世界基準の重低音を武器に、ワールドワイドな活躍を見せるcoldrainが、約3年ぶりとなる7thアルバム『Nonnegative』を完成させた。今作でも名だたるヘヴィ・バンドを手がけてきた敏腕プロデューサー、マイケル・“エルヴィス”・バスケットとタッグを組み、世界の舞台を経験するなかで蓄積された、最新型ヘヴィ/ラウドロック・サウンドを展開。バラエティに富んだ圧巻の仕上がりとなっている。RxYxOの奏でるベース・プレイは攻撃的でありつつ、楽曲のキャラクターに合わせた的確なアプローチで、楽曲の“ヘヴィ感”をより一層際立たせている。“原点回帰した”と語る今作の制作の裏側と、RxYxOが鳴らした重低音の核に迫った。

どんな曲でも俺ら5人揃って音を出したら
“俺ら”になる自信がある。

――coldrainは今年結成15周年を迎えたわけですが、メモリアル・イヤーを結成当初から変わらぬオリジナル・メンバーで迎えることができた現状をどう捉えていますか?

 腐れ縁というか(笑)……まぁ、誰が抜けてもおかしくないときは何回もありましたよ。でも個人的に、誰も辞めずにここまで来れたことの要因として、海外に進出できたことが大きいと思っていて。“今までやってきたことが間違いじゃなかった”って確信に変わった部分でもあるし、海外ツアーを回っているとマジでメンバーしかいないタイミングがめちゃくちゃあるんですよ。日本だったらマネージャーとか事務所の人もいたりするけど、向こうだと外人のツアー・マネジャーとテックがたまにいるくらいで、ほぼメンバーだけのツアー・バス生活。寝て起きた瞬間からずっと一緒だから仲悪いとマジでやっていけないんですよ(笑)。そういうのを経て、いろいろな価値観を全員で共有できたのがデカいのかな。

――海外に行ったからこそ、初心に戻れたっていうことなのかもしれませんね。

 うん、もう一回初心に帰れたって部分では、すごく大きな意味があったと思います。そういう修行の場をもらったほうが根本的なスキルも上がるし、あの経験があったからこそライヴ力も上がったんですよね。

――この15年を振り返ってみると、coldrainはサウンドのトレンドの移り変わりが激しいヘヴィ/ラウド・シーンにおいて、常に進化を続け、最先端のサウンドを追い求める姿勢がうかがえます。そういった“進化を続けていく姿勢”はバンドとしても大切にしているのでしょうか?

 芯の部分はずっと変わっていないんですけど、やっぱり日本と海外の間にいるからこそやれているなって感覚はありますね。

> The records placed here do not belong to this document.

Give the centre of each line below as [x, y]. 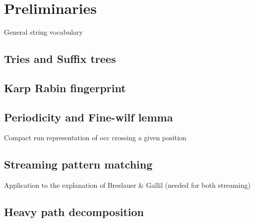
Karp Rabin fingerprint [65, 87]
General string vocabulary [43, 32]
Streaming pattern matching [78, 164]
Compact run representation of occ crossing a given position [95, 138]
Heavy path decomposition [74, 212]
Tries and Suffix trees [60, 59]
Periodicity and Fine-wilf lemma [89, 117]
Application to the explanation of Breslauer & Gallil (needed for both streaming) [127, 185]

昨今のEDMとかヒップホップみたいなサウンドを取り入れているわけではないけど、どんな曲でも俺ら5人揃って音を出したら“俺ら”になる自信があるし、どポップな曲だろうが激しい曲だろうが、自分たちのものにできる自負がある。15年間で変わった部分もあるけど、音楽的な感性はあの頃のままなんですよね。だから狙ってサウンドを作っているというよりは、自然とこうなったって感覚ですね。

『Nonnegative』
ワーナー/WPCL-13394(通常盤)

――そんななか3年ぶりの新作『Nonnegative』がリリースされたわけですが、この3年間はcoldrainにとってどのような期間だったと振り返りますか?

 2020年2月に“BLARE FEST.”っていう主催フェスをやったんですけど、それがデカかったですね。コロナ前最後に国内でやれた2万人規模のイベントだと思うし、あの光景を見れたからこそ、コロナの足踏み期間も耐えられたというか、心が折れずに頑張ることができた。コロナ禍は個人的に体調を崩してしまったこともあって、しんどい時期ではあったんですけどね。まわりのサポートもあって乗り越えることができました。

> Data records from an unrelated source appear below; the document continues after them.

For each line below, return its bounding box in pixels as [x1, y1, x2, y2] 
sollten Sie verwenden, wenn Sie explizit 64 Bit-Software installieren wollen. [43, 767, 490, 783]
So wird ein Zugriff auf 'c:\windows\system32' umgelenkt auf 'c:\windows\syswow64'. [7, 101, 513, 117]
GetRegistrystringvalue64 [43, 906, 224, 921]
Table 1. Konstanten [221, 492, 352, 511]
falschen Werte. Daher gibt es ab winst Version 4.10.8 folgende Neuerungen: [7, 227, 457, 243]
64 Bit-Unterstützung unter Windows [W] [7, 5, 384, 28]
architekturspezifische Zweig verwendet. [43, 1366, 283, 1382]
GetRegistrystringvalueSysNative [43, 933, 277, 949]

――今作もアメリカでのレコーディングで、バンドのYouTubeチャンネルにもレコーディング風景が上がっていましたね。録音したスタジオについて教えてもらえますか?

 プロデューサーの(マイケル)エルヴィス(バスケット)の自宅兼スタジオで、パッと見、普通の家というか、プールもあるフロリダの豪邸です(笑)。ドラムはリビングで録ってるんですけど、ここで録る音はナチュラル・リヴァーブ感があって、めちゃくちゃ良いんですよ。

――エルヴィスはインキュバスやリンプ・ビズキット、ストーリー・オブ・ザ・イヤーなど、名だたるバンドを手がけてきた敏腕プロデューサーですが、そもそも彼との出会いとは?

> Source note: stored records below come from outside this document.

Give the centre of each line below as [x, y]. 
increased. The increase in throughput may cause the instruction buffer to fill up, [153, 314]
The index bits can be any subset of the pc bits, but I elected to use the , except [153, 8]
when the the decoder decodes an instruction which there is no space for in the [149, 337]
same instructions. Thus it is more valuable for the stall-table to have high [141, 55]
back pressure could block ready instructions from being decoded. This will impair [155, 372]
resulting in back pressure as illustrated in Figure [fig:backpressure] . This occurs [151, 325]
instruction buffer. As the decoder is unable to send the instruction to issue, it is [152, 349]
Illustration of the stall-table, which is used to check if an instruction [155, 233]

 以前新しいプロデューサーを検討していたとき、FACTのAdam(vo,g)がエルヴィスを薦めてくれたんです。実際に会ってみたらめちゃくちゃいいヤツだし、とにかく耳がいい。そういうバンドを手がけてきたから、俺らみたいなサウンドも得意だし信用もある。もはや6人目のメンバーって感じで、気のつかえる思いやりのある男ですよ。

――エルヴィスは『FATELESS』(2017年)から起用していて、今回で3回目の共同作業になったわけですが、今回のレコーディングを振り返ってみていかがですか?

 3枚目ともなると気心も知れているので、めちゃくちゃスムーズでした。でも彼はすごく耳がいいので、いかんせん今回もチューニング地獄に陥りましたね(笑)。日本人も見習ったほうがいいくらい、チューニングにめちゃくちゃ厳しいんですよ。ずっとプラグインでチューナーのメーターを出していて、少しでもフラット/シャープした部分はもう一回録り直し。そこって日本人のほうが意外と大雑把で、一回合わせたらそこまでシビアにチェックしないじゃないですか。でもそれで録った音の濁りのなさ、拓ける感じは別格なんですよね。